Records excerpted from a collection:
----------------------------------------
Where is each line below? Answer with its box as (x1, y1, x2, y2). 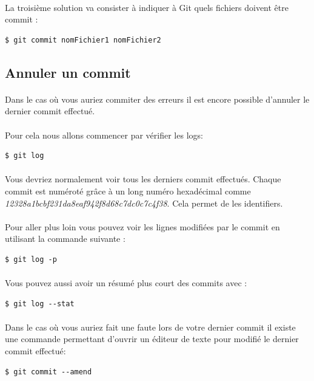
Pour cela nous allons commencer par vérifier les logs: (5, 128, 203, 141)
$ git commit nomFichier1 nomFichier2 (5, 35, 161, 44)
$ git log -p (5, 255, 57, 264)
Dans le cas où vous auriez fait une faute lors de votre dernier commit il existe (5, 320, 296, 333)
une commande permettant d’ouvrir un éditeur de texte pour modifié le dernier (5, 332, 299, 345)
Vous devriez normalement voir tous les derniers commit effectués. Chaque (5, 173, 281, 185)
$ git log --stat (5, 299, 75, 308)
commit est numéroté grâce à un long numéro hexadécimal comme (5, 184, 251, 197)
----------------------------------------
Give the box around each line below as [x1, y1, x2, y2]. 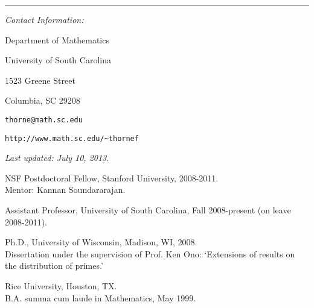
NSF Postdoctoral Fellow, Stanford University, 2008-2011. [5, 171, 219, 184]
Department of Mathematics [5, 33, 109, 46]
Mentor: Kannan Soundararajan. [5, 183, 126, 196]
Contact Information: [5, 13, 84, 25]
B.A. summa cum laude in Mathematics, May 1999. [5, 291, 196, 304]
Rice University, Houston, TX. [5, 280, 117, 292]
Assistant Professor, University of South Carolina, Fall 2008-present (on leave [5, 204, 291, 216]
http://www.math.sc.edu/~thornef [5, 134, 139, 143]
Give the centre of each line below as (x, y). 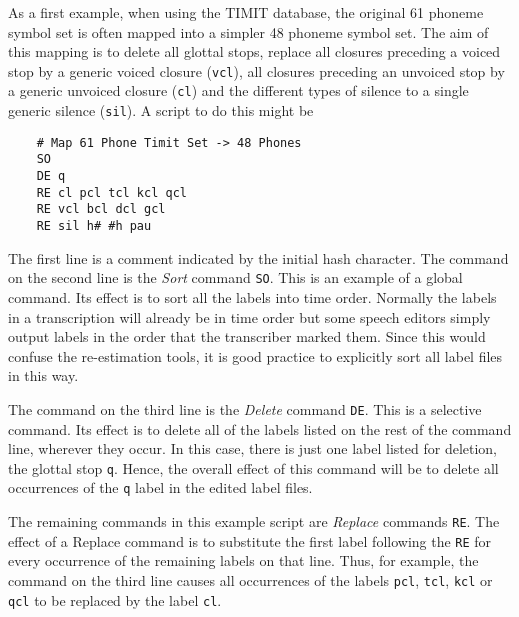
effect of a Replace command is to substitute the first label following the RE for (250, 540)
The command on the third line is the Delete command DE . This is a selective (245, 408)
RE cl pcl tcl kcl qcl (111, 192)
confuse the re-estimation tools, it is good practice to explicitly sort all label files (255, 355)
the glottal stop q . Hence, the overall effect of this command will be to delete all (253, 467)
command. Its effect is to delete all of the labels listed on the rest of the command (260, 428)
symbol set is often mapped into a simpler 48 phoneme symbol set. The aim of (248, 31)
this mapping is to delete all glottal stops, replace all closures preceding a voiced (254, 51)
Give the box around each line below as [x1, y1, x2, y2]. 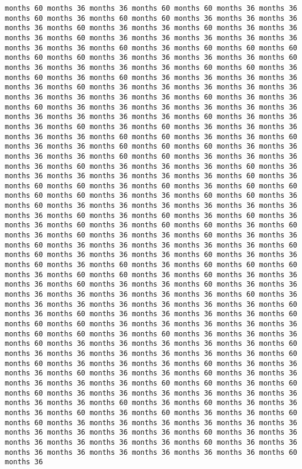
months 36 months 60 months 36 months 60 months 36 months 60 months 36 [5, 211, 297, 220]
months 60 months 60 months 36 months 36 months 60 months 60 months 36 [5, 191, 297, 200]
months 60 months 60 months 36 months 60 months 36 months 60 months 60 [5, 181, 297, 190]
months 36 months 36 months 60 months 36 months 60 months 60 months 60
----------------------------------------
■ Goal of the exercise ■
From the records above, transcribe exactly the lines starting at the one containing "Where is each" and ending at the one containing "Dans le cas". Skip the pictures.

■ Answer for this exercise ■
Where is each line below? Answer with its box as (x1, y1, x2, y2). 
Pour cela nous allons commencer par vérifier les logs: (5, 128, 203, 141)
$ git commit nomFichier1 nomFichier2 (5, 35, 161, 44)
$ git log -p (5, 255, 57, 264)
Dans le cas où vous auriez fait une faute lors de votre dernier commit il existe (5, 320, 296, 333)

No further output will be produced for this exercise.